31. 31. The method of any one of the preceding claims, wherein measurement variability is reduced as compared to prior art bleaching methods, measurement bias is reduced as compared to prior art bleaching methods or a combination of the foregoing are reduced.
32. 32. The method of any one of the preceding claims, wherein a time course for administering the psychophysical test using the photobleaching light is reduced as compared to prior art bleaching methods.
33. 33. The method of claim 1, or the combination of any one of claims 2 to 4, wherein the selected region is located at 2 degree to 10 degree eccentricity.

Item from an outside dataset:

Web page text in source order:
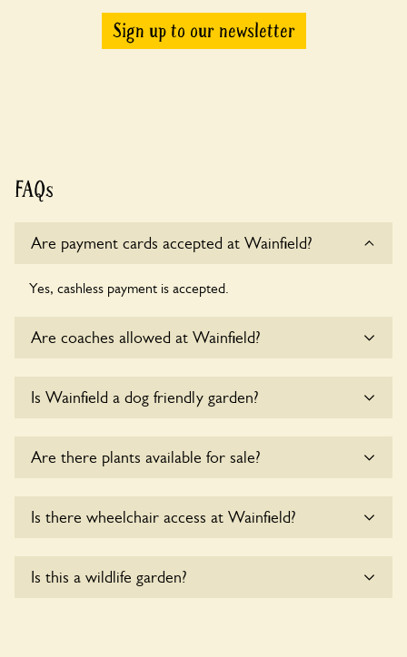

34. 34. The method of claim 1, or the combination of any one of claims 2 to 4, wherein the area of the selected region is less than 100 times the area of the portion of the retina exposed to the target stimulus light.
35. 35. The method of claim 1, or the combination of any one of claims 2 to 4, wherein the area of the selected region is less than 9 times the area of the portion of the retina exposed to the target stimulus light.
36. 36. The method of claim 1, or the combination of any one of claims 2 to 4, wherein the area of the selected region is less than 4 times the area of the portion of the retina exposed to the target stimulus light.